В 1972 году Луис Фитц Гиббон опубликовал свою новую работу,[85]
включив в нее отзывы о своей первой книге и некоторые новые материалы, ставшие известными уже после ее выхода в свет. Одним из таких новых фактов стало свидетельство Абрама Видры. Видра, польский еврей, прошел через советские лагеря и смог, освободившись, попасть в Палестину, где опубликовал свое заявление. В нем он рассказывает о беседах с группой бывших офицеров НКВД, участвовавших в расстреле польских офицеров и ставших позднее его товарищами по заключению. По заявлению Видры, среди участвовавших в экзекуции солдат имели место нервные срывы и даже случаи самоубийства.[86] Я готов этому поверить: живо помню, какими голосами шептались об этом деле двое моих конвоиров на пути из Смоленска в Москву. Как говорится, не каждый палач жесток по природе. Конечно, в некоторых людях присутствует инстинктивное стремление к жестокости, но большинство все же так же инстинктивно с уважением относятся к человеческой жизни, и участие в таких массовых расправах, как было в Катынском лесу, вполне может привести к психическому расстройству.На мой взгляд, известные перерывы между этапами из Козельска как раз и говорят о том, что руководство НКВД старалось дать возможность палачам психологически отдохнуть.

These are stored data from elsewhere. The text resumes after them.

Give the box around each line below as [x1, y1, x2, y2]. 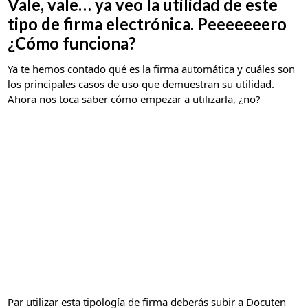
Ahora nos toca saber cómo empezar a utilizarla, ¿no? [8, 92, 261, 107]
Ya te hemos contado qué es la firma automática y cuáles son [8, 62, 296, 76]
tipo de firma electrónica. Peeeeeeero [8, 14, 287, 34]
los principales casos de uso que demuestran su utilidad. [8, 77, 275, 91]
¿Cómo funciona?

Летом 1972 года я смотрел по западногерманскому телевидению выступление Видры. Но я не все понял из того, что он говорил. Впрочем, это, видимо, связано с трудностями перевода, и полный текст его выступления наверняка можно найти в архиве телестудии в Висбадене.
Заявление Видры получило совершенно неожиданный резонанс. 31 июля 1971 года в газете «Дойче Национале Цайтунг» («Deutsche Nationale Zeitung») появилась статья руководителя компартии Израиля Моше Снее, в которой он писал, что сам был польским офицером резерва, был взят большевиками в плен, но ему удалось бежать с этапа в 1939 году.[87]
Эта статья вновь привела меня к воспоминаниям о том времени.С Моше я познакомился в 1943 году в Палестине, бывшей тогда британской подмандатной территорией. До войны он носил фамилию Кляйнбаум, работал врачом и играл заметную роль в польском сионистском движении. Когда мы с ним познакомились, он был членом исполкома сионистского комитета и самым молодым руководителем хорошо законспирированной сионистской военизированной организации Хагана.
Моше рассказал, что этап, с которого он бежал, направлялся в Старобельск. В нашем разговоре он оговорился, что большая часть кадров для будущего еврейского государства — Израиля тогда еще не существовало — находится в Советском Союзе. Ну а когда после войны я узнал, что он переметнулся к коммунистам, мне стала понятна в свете этого замечания и логика его поступка. Он, очевидно, полагал, что таким способом ему удастся сломить воздвигнутые Советами преграды на пути иммиграции евреев из России. Ну а та помощь, которая была оказана Советским Союзом еврейскому антианглийскому подполью, только поддерживала его надежды. У меня нет на руках текста его заявления. Но зная его лично и учитывая, что заявление он сделал незадолго до своей смерти, о скором приходе которой он как врач, безусловно, знал, я не сомневаюсь в его правдивости. Умер он в 1973 году. Наши общие знакомые рассказали мне потом о его похоронах.
Многое сделал для выяснения обстоятельств Катынской трагедии и Тадеуш Виттлин, посвятивший этой теме ряд своих очерков.[88]
Сам Виттлин прошел через всю Россию, был в армии генерала Андерса и прекрасно знает и страну, и ее условия, и то настроение, с которым все мы разыскивали наших пропавших товарищей. Сборник его очерков носит на первый взгляд странное название — «Время остановилось в 6.30». Но это только на первый взгляд.
Название это взято из самого страшного свидетельства трагедии — найденного в могиле в Катынском лесу дневника майора Сольского. Последняя запись в нем датирована половиной седьмого девятого апреля 1940 года. Это было уже после прихода этапа в Катынский лес. Там был проведен еще один обыск, изъяты все ценные вещи, включая обручальные кольца и часы, но письма и рукописи пленным разрешили оставить при себе. В дневнике майор Сольский записал, что во время обыска на его часах была половина седьмого вечера. Расстрел и связывание рук жертв перед ним, видимо, наступил несколькими минутами позже. Время для майора Сольского остановилось навсегда.
Выдержки из дневника были помещены в докладе Комиссии Конгресса США. Я о майоре Сольском уже вспоминал, описывая свою жизнь в Путивле и в Козельске. И до сих пор я не могу забыть этого человека. В сентябрьской кампании он состоял, сколько я помню, при штабе генерала Донб-Бернацкого.[89]